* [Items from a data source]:
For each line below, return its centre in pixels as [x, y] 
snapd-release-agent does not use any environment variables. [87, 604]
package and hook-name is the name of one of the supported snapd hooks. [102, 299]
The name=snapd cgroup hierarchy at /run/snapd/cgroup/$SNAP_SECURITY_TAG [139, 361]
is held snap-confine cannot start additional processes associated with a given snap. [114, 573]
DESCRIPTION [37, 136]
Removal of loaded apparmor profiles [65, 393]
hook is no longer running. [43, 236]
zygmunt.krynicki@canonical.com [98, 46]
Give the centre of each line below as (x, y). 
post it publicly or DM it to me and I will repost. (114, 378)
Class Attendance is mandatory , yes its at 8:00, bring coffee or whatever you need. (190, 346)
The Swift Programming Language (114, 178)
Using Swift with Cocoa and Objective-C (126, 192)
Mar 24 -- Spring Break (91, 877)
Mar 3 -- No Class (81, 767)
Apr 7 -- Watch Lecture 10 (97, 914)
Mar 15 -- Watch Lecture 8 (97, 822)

==

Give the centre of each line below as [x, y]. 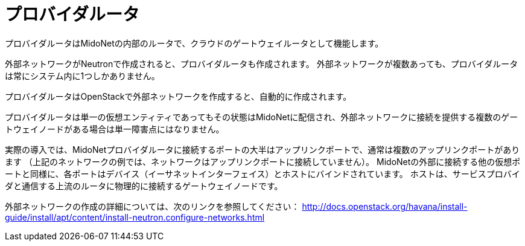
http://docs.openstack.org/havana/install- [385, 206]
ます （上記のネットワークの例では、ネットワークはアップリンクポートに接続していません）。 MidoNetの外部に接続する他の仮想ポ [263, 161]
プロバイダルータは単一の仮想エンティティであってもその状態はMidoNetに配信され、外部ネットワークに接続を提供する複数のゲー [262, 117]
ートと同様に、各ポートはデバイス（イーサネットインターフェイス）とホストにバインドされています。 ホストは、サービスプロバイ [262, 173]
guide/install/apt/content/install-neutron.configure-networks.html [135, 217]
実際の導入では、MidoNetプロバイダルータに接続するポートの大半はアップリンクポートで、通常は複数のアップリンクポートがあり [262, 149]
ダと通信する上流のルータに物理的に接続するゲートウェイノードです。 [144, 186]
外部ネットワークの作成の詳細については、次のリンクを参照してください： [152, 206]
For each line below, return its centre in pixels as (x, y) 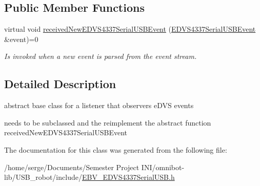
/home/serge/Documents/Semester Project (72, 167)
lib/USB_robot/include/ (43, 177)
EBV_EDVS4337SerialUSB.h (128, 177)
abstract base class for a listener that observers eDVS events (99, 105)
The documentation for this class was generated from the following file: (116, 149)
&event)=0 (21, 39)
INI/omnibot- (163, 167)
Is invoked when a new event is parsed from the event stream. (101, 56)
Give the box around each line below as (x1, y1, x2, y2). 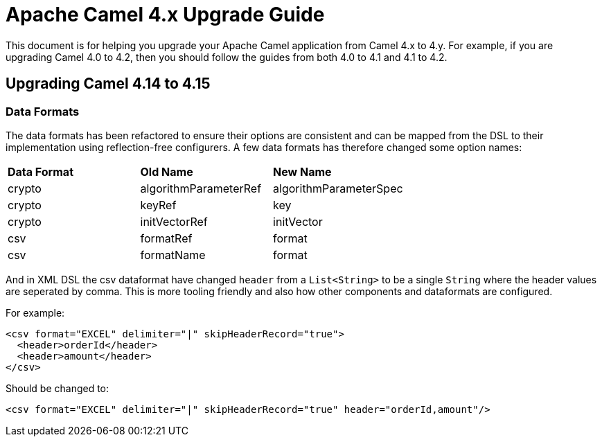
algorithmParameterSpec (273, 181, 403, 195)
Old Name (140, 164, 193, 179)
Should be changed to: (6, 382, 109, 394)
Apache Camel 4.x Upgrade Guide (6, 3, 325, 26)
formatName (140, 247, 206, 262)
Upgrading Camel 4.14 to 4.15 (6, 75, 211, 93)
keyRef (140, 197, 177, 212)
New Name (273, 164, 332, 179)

* [Activity]: Using the data above, print only the lines starting at the one with "ホストは、サービスプロバイ [262, 173]" and ending at the one with "Old Name (140, 164, 193, 179)", exactly as they stand, minus the pictures.

* [Your solution]:
ートと同様に、各ポートはデバイス（イーサネットインターフェイス）とホストにバインドされています。 ホストは、サービスプロバイ [262, 173]
guide/install/apt/content/install-neutron.configure-networks.html [135, 217]
実際の導入では、MidoNetプロバイダルータに接続するポートの大半はアップリンクポートで、通常は複数のアップリンクポートがあり [262, 149]
ダと通信する上流のルータに物理的に接続するゲートウェイノードです。 [144, 186]
外部ネットワークの作成の詳細については、次のリンクを参照してください： [152, 206]
For each line below, return its centre in pixels as (x, y) 
/home/serge/Documents/Semester Project (72, 167)
lib/USB_robot/include/ (43, 177)
EBV_EDVS4337SerialUSB.h (128, 177)
abstract base class for a listener that observers eDVS events (99, 105)
The documentation for this class was generated from the following file: (116, 149)
&event)=0 (21, 39)
INI/omnibot- (163, 167)
Is invoked when a new event is parsed from the event stream. (101, 56)
Give the box around each line below as (x1, y1, x2, y2). 
algorithmParameterSpec (273, 181, 403, 195)
Old Name (140, 164, 193, 179)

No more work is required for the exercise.